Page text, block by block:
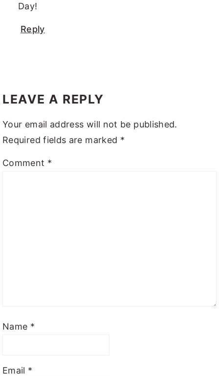
Day!
Reply
LEAVE A REPLY
Your email address will not be published.
Required fields are marked *
Comment *
Name *
Email *
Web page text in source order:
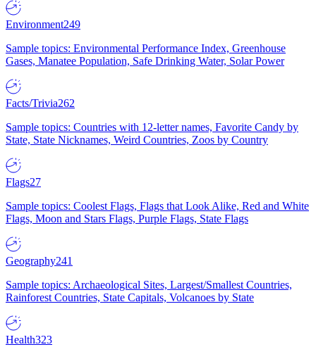
Environment249
Sample topics: Environmental Performance Index, Greenhouse
Gases, Manatee Population, Safe Drinking Water, Solar Power
Facts/Trivia262
Sample topics: Countries with 12-letter names, Favorite Candy by
State, State Nicknames, Weird Countries, Zoos by Country
Flags27
Sample topics: Coolest Flags, Flags that Look Alike, Red and White
Flags, Moon and Stars Flags, Purple Flags, State Flags
Geography241
Sample topics: Archaeological Sites, Largest/Smallest Countries,
Rainforest Countries, State Capitals, Volcanoes by State
Health323
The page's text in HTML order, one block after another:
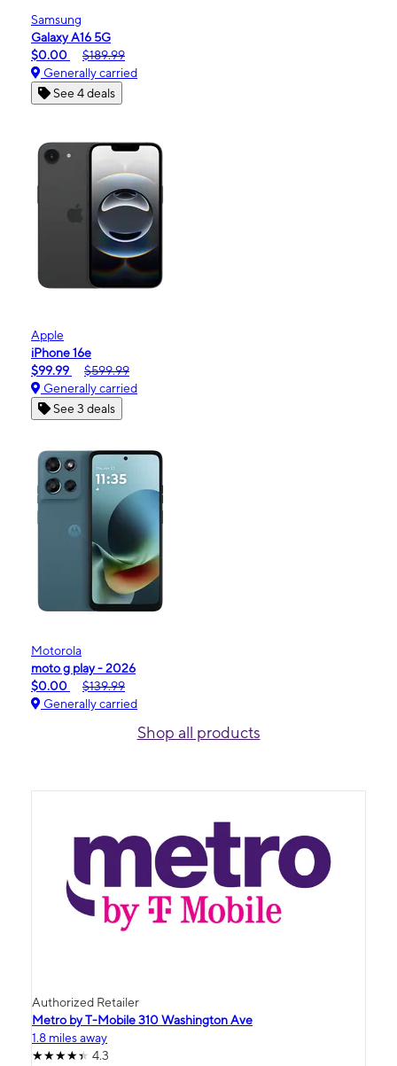
Samsung
Galaxy A16 5G
$0.00
$189.99
Generally carried
See 4 deals
Apple
iPhone 16e
$99.99
$599.99
Generally carried
See 3 deals
Motorola
moto g play - 2026
$0.00
$139.99
Generally carried
Shop all products
Authorized Retailer
Metro by T-Mobile 310 Washington Ave
1.8 miles away
4.3
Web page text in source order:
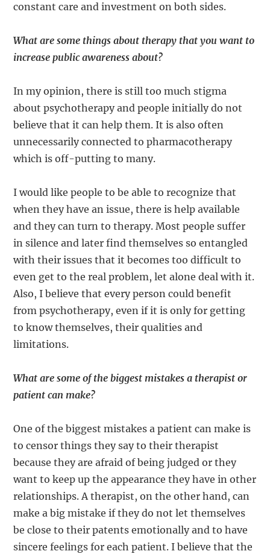
constant care and investment on both sides.
What are some things about therapy that you want to
increase public awareness about?
In my opinion, there is still too much stigma
about psychotherapy and people initially do not
believe that it can help them. It is also often
unnecessarily connected to pharmacotherapy
which is off-putting to many.
I would like people to be able to recognize that
when they have an issue, there is help available
and they can turn to therapy. Most people suffer
in silence and later find themselves so entangled
with their issues that it becomes too difficult to
even get to the real problem, let alone deal with it.
Also, I believe that every person could benefit
from psychotherapy, even if it is only for getting
to know themselves, their qualities and
limitations.
What are some of the biggest mistakes a therapist or
patient can make?
One of the biggest mistakes a patient can make is
to censor things they say to their therapist
because they are afraid of being judged or they
want to keep up the appearance they have in other
relationships. A therapist, on the other hand, can
make a big mistake if they do not let themselves
be close to their patents emotionally and to have
sincere feelings for each patient. I believe that the
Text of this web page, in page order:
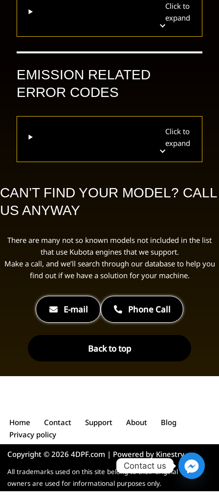
Click to
expand
EMISSION RELATED
ERROR CODES
Click to
expand
CAN’T FIND YOUR MODEL? CALL
US ANYWAY
There are many not so known models not included in the list
that use Kubota engines that we support.
Make a call, and we’ll search through our database to help you
find out if we have a solution for your machine.
E-mail Phone Call
Back to top
Home Contact Support About
Blog
Privacy policy
Copyright © 2026 4DPF.com | Powered by Kinestry
All trademarks used on this site belong to their original
owners are used for informational purposes only.
Contact us
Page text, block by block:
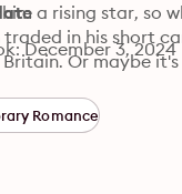
a rising star, so
traded in his short
Or maybe
shoulder injury
the doc to help
December 3, 2024
Romance
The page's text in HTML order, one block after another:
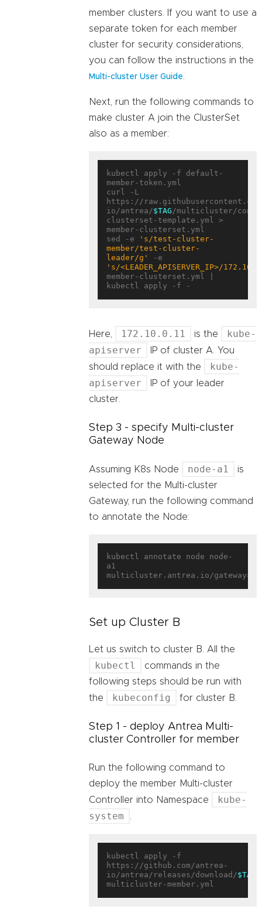
member clusters. If you want to use a
separate token for each member
cluster for security considerations,
you can follow the instructions in the
Multi-cluster User Guide
Next, run the following commands to
make cluster A join the ClusterSet
also as a member:
kubectl apply -f default-
member-token.yml
curl -L
https://
io/antrea/$TAG /multicluster/
clusterset-template.yml >
member-clusterset.yml
sed -e
's/test-cluster-
member/test-cluster-
leader/g'
's/<LEADER_APISERVER_IP>/
member-clusterset.yml |
Here, 172.10.0.11 is the
kube-
apiserver
IP of cluster A. You
should replace it with the
kube-
apiserver
IP of your leader
cluster.
Step 3 - specify Multi-cluster
Gateway Node
Assuming K8s Node node-a1
is
selected for the Multi-cluster
Gateway, run the following command
to annotate the Node:
kubectl annotate node node-
a1
multicluster.antrea.io/gateway=
Set up Cluster B
Let us switch to cluster B. All the
kubectl
commands in the
following steps should be run with
the
kubeconfig for cluster B.
Step 1 - deploy Antrea Multi-
cluster Controller for member
Run the following command to
deploy the member Multi-cluster
Controller into Namespace
kube-
system
kubectl apply -f
https://github.com/antrea-
io/antrea/releases/download/$TAG
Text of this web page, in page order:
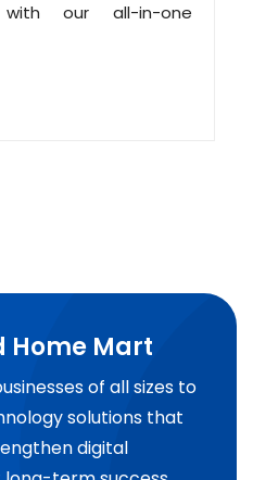
our all-in-one
Home Mart
of all sizes to
solutions that
digital
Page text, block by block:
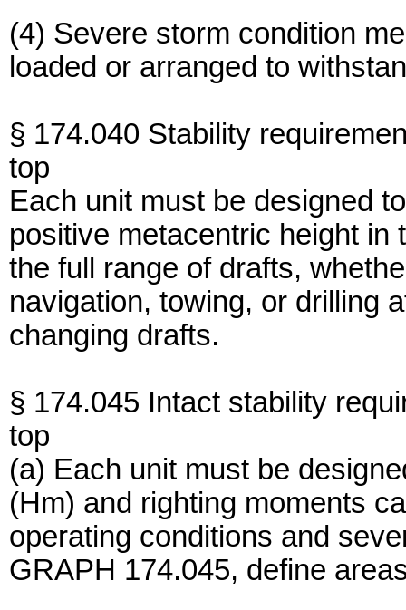
(4) Severe storm condition
loaded or arranged to
§ 174.040 Stability
top
Each unit must be designed
positive metacentric height in
the full range of drafts,
navigation, towing, or drilling
changing drafts.
§ 174.045 Intact stability
top
(a) Each unit must be
(Hm) and righting moments
operating conditions and
GRAPH 174.045, define
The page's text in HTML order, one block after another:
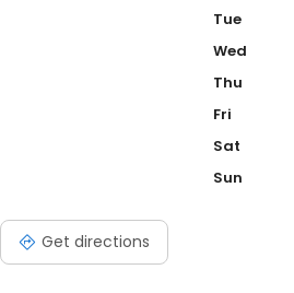
Get directions
Tue
Wed
Thu
Fri
Sat
Sun
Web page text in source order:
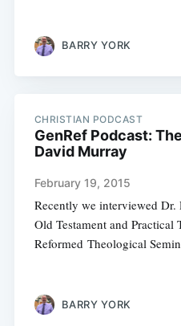
BARRY YORK
CHRISTIAN PODCAST
GenRef Podcast:
David Murray
February 19, 2015
Recently we interviewed
Old Tes­ta­ment and Prac­ti­cal
Reformed The­o­lo­gical
BARRY YORK
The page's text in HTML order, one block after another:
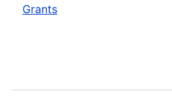
Grants
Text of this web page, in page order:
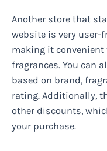
Another store that
website is very user-
making it
fragrances. You can
based on brand,
rating. Additionally,
other discounts,
your purchase.
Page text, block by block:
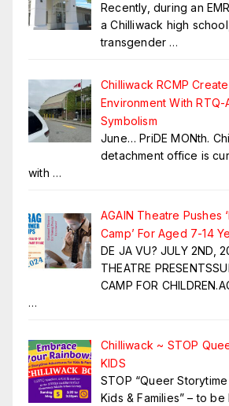
Recently, during an
a Chilliwack high
transgender …
Chilliwack RCMP
Environment With RTQ-
Symbolism
June… PriDE MONth.
detachment office is
with …
AGAIN Theatre Pushes
Camp’ For Aged 7-14
DE JA VU? JULY 2ND,
THEATRE
CAMP FOR
…
Chilliwack ~ STOP
KIDS
STOP “Queer
Kids & Families” – to

* * * *

- _WHAT YOU SHOULD DO_
Copy all lines from the material that hold "deploy".

- _TASK OUTPUT_
Step 1 - deploy Antrea Multi-
deploy the member Multi-cluster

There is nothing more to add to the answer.